▶ _TASK PROMPT_
Find the word "selected" in the listing below, then return every line it appears in.

-- -- --

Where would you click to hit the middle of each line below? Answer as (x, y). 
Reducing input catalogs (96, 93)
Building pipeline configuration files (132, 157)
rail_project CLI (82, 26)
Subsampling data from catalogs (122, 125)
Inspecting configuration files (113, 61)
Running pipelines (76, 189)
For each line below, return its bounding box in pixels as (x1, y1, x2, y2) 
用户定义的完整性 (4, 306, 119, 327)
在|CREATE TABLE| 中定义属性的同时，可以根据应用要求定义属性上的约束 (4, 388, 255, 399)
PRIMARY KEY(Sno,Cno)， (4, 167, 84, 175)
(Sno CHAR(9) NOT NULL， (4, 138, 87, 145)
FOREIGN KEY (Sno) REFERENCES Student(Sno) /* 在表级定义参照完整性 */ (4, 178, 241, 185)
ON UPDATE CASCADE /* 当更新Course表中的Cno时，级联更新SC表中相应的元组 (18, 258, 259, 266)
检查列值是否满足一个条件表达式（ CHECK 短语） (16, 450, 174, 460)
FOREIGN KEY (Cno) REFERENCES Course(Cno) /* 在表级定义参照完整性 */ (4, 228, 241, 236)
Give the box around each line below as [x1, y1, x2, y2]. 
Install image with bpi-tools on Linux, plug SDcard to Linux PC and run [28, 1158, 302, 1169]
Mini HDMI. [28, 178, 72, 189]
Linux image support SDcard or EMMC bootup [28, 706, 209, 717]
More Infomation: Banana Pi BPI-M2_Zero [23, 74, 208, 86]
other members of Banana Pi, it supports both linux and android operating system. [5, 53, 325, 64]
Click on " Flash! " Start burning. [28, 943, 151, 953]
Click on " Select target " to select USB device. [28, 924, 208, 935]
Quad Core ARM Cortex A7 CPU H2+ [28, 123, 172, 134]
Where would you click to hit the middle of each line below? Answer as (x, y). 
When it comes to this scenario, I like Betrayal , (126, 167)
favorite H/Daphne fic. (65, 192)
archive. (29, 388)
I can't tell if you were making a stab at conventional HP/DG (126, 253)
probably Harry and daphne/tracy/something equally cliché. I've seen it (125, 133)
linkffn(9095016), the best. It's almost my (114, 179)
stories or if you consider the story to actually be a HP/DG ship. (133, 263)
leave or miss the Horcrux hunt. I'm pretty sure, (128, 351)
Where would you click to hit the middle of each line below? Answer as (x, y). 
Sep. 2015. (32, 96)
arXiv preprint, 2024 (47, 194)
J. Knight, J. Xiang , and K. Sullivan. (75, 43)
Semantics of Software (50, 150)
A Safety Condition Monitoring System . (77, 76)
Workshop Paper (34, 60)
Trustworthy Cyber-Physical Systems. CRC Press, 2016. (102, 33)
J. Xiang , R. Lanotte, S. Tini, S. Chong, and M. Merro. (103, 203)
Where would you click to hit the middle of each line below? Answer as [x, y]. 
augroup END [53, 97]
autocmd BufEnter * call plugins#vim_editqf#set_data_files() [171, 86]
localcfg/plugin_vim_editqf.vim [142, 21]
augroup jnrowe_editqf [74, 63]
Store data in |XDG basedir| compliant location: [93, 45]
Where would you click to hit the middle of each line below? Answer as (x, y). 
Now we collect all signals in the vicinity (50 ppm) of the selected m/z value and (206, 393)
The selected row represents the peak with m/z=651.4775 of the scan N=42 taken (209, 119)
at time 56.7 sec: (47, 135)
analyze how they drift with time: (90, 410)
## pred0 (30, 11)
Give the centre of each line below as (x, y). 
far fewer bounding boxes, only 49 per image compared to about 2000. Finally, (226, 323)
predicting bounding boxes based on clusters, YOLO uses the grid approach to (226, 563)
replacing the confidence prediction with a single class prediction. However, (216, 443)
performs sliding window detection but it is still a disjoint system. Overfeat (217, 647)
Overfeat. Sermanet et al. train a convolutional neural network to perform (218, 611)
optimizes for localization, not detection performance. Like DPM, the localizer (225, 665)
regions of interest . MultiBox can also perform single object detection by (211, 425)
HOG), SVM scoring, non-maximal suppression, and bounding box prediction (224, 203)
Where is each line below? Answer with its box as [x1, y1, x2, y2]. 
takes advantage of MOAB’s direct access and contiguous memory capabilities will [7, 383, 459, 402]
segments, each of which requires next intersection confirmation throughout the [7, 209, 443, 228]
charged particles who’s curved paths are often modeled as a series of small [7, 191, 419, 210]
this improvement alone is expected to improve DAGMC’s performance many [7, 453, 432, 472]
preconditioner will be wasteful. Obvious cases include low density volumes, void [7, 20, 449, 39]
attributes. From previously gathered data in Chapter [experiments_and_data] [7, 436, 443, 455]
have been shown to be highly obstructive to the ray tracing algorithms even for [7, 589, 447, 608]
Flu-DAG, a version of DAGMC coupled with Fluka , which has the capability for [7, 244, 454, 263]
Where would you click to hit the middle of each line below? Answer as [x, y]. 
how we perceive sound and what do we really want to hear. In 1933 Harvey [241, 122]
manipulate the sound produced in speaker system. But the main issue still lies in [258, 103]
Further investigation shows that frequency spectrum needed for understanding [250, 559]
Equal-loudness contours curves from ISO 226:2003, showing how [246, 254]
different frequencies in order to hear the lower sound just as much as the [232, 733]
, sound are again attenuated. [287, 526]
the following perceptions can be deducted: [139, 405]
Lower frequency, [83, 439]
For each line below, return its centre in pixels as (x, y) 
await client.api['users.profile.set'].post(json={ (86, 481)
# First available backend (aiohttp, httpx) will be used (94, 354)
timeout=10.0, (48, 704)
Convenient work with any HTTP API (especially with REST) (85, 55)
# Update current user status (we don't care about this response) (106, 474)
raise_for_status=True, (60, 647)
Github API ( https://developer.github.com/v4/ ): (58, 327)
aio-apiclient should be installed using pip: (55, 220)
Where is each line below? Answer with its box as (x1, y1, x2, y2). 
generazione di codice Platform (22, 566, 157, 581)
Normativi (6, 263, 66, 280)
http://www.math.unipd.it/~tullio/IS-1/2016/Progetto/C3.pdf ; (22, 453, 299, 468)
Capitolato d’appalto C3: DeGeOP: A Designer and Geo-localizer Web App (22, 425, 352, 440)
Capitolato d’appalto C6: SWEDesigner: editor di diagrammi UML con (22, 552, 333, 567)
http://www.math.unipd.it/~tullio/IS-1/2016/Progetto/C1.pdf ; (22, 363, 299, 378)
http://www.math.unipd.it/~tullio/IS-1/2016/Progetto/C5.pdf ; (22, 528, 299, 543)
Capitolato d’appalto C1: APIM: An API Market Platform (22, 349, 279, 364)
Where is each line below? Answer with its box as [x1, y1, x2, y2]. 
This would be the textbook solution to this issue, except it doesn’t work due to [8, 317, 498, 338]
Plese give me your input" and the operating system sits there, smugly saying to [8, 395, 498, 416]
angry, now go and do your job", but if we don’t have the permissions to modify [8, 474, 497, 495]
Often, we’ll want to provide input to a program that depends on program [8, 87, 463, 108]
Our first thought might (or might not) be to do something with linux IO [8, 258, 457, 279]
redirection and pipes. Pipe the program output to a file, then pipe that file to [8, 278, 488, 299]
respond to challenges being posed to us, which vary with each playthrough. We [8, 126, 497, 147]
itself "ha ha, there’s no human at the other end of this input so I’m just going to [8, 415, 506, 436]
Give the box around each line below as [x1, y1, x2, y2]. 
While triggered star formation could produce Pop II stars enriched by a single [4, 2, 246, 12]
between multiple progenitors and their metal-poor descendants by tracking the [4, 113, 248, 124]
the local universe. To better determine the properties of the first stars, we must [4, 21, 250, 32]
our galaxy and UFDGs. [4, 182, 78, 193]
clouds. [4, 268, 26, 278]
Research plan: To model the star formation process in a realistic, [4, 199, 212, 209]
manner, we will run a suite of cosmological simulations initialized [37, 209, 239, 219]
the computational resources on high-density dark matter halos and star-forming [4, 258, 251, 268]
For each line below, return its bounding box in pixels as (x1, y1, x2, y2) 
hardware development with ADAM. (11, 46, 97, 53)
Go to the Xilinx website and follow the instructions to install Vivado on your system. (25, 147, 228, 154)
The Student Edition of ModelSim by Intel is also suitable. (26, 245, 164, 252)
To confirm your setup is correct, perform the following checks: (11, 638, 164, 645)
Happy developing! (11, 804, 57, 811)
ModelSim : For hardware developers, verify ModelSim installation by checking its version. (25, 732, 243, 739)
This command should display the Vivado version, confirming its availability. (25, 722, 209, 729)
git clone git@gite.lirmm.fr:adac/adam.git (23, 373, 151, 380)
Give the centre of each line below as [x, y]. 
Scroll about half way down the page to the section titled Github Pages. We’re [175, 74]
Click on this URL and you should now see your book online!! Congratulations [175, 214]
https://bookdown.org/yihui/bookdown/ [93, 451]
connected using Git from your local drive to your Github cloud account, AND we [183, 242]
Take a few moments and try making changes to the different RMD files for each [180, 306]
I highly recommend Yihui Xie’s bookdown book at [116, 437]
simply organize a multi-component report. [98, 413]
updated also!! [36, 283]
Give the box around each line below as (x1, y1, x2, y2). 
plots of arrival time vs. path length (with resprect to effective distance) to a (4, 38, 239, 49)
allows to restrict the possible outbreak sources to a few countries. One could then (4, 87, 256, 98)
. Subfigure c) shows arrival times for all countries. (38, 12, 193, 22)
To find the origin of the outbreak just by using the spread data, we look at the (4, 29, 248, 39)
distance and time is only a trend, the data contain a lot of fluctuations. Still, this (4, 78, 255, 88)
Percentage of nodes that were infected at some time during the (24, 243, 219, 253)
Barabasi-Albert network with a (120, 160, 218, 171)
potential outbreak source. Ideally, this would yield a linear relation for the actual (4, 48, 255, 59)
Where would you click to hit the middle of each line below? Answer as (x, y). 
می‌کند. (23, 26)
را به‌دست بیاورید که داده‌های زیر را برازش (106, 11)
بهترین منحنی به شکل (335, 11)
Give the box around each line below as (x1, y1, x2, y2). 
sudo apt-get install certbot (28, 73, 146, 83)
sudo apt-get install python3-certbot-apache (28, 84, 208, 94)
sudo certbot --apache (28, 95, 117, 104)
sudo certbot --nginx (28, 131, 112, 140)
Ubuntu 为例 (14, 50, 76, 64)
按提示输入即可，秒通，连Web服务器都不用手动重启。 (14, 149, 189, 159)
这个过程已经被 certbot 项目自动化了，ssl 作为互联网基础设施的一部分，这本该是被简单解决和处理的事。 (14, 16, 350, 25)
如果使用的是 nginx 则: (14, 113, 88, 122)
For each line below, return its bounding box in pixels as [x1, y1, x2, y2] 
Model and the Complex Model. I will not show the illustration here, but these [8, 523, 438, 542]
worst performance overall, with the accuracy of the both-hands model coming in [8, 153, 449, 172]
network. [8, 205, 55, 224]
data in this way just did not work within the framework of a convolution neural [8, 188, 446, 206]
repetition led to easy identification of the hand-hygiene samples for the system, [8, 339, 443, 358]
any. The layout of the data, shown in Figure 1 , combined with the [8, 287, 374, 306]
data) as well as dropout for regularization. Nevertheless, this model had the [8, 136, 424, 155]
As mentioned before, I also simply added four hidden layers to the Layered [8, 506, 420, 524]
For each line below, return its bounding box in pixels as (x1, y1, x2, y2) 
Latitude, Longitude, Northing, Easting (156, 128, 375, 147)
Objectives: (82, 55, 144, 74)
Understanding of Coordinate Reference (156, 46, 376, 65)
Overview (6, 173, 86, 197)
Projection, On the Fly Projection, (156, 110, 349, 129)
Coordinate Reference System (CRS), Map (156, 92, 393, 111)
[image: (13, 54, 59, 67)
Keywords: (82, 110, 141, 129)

-- -- --

▶ _RESPONSE TO THE EXERCISE_
Now we collect all signals in the vicinity (50 ppm) of the selected m/z value and (206, 393)
The selected row represents the peak with m/z=651.4775 of the scan N=42 taken (209, 119)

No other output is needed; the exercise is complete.